Could you ask your employer if you can go back to working 28 hours over 3 long days with your MIL having your son 1 day, at nursery for 2 days meaning you have 4 days off again?

That way your step-daughter can come Wednesdays and you still get a day just you and your son? Would that work?

if not, tell your husband to do a couple of long days a week like you do and then he has plenty of time to finish early and enjoy his daughter's company without you being the go to adult.

Closetbeanmuncher · 03/10/2022 00:29

You’ve posted about this before, ffs grow a spine and tell him NO.

Ilady · 03/10/2022 00:41

I can understand why you had enough of this current situation. Your working 4 days and possibly long hours those days. Your day off is Wed and you want to spend that time with your son, relax or make plans where you don't have to be home at 3.00 to suit your 13 year old step daughter.

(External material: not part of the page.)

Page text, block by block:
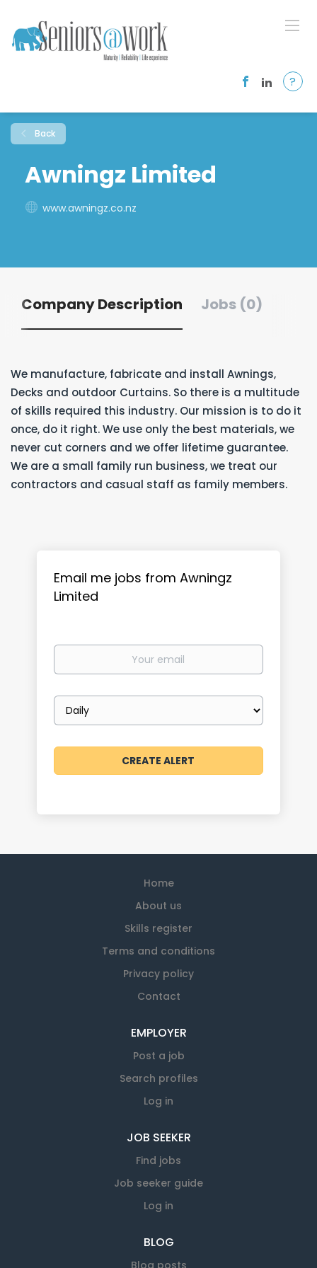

You need to tell your husband that it not your job to be available at 3.00 every Wed afternoon when his daughter comes around. Tell him that you work 4 long days a week and it your day off.
In fact I tell him that he can come early that day to deal with her.
If he does not listen to you I would be gone every Wed afternoon for a few weeks. Tell him you asked him to come home early but since he refuses to do this you have no other choice.

I also tell him that he needs to step up at the weekends to spend more time with his daughter and that you both need to work on her social skills. He needs to bring her out of the house over the weekend on her own and give you a break.
He needs to be told that at 13 years of age she needs to be aware that the world does not revolve around her and what she wants.
Tell him that your sick of her being like your shadow, constantly wanting your time, her never shutting up, expecting that she get certain meals, watches the TV programs she wants ect.
I would also tell him that if she continues to be let go on with this behaviour that she will end up with no friends. In a few years time she could be going to college, end up in a shared house with students of her age and she will be hated their if she is like this.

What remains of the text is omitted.